The inflating curvaton

TL;DR

This paper explores a novel inflationary scenario where the curvaton field drives a brief inflation phase before oscillating, offering solutions to the eta problem and making testable predictions for spectral index and non-Gaussianity.

Contribution

It introduces a new curvaton-driven inflation model that addresses the eta problem using string axions and predicts observable signatures for upcoming experiments.

Findings

Spectral index n can be explained with V∝φ^p, p=1 or 2.

Predicted running of the spectral index n' ≈ 0.0026 or 0.0013.

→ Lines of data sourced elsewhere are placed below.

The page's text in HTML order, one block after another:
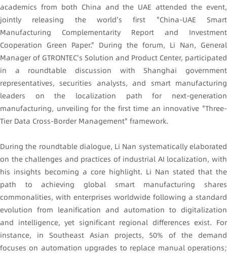
academics from both China and the UAE attended the event,
jointly releasing the world's first "China-UAE Smart
Manufacturing Complementarity Report and Investment
Cooperation Green Paper." During the forum, Li Nan, General
Manager of GTRONTEC's Solution and Product Center, participated
in a roundtable discussion with Shanghai government
representatives, securities analysts, and smart manufacturing
leaders on the localization path for next-generation
manufacturing, unveiling for the first time an innovative "Three-
Tier Data Cross-Border Management" framework.
During the roundtable dialogue, Li Nan systematically elaborated
on the challenges and practices of industrial AI localization, with
his insights becoming a core highlight. Li Nan stated that the
path to achieving global smart manufacturing shares
commonalities, with enterprises worldwide following a standard
evolution from leanification and automation to digitalization
and intelligence, yet significant regional differences exist. For
instance, in Southeast Asian projects, 50% of the demand
focuses on automation upgrades to replace manual operations;
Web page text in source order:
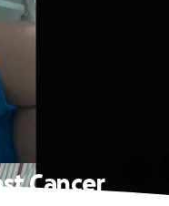
Cancer

Non-Gaussianity parameter f_NL ≈ -1 may be detectable.

Abstract

The primordial curvature perturbation \zeta may be generated by some curvaton field \sigma, which is negligible during inflation and has more or less negligible interactions until it decays. In the current scenario, the curvaton starts to oscillate while its energy density \rho_\sigma is negligible. We explore the opposite scenario, in which \rho_\sigma drives a few e-folds of inflation before the oscillation begins. In this scenario for generating \zeta it is exceptionally easy to solve the \eta problem; one just has to make the curvaton a string axion, with anomaly-mediated susy breaking which may soon be tested at the LHC. The observed spectral index n can be obtained with a potential V\propto \phi^p for the first inflation; p=1 or 2 is allowed by the current uncertainty in n but the improvement in accuracy promised by Planck may rule out p=1. The predictions include (i) running n'\simeq 0.0026 (0.0013) for p=1 (2) that will probably be observed, (ii) non-gaussianity parameter f_NL \sim -1 that may be observed, (iii) tensor fraction r is probably too small to ever observed.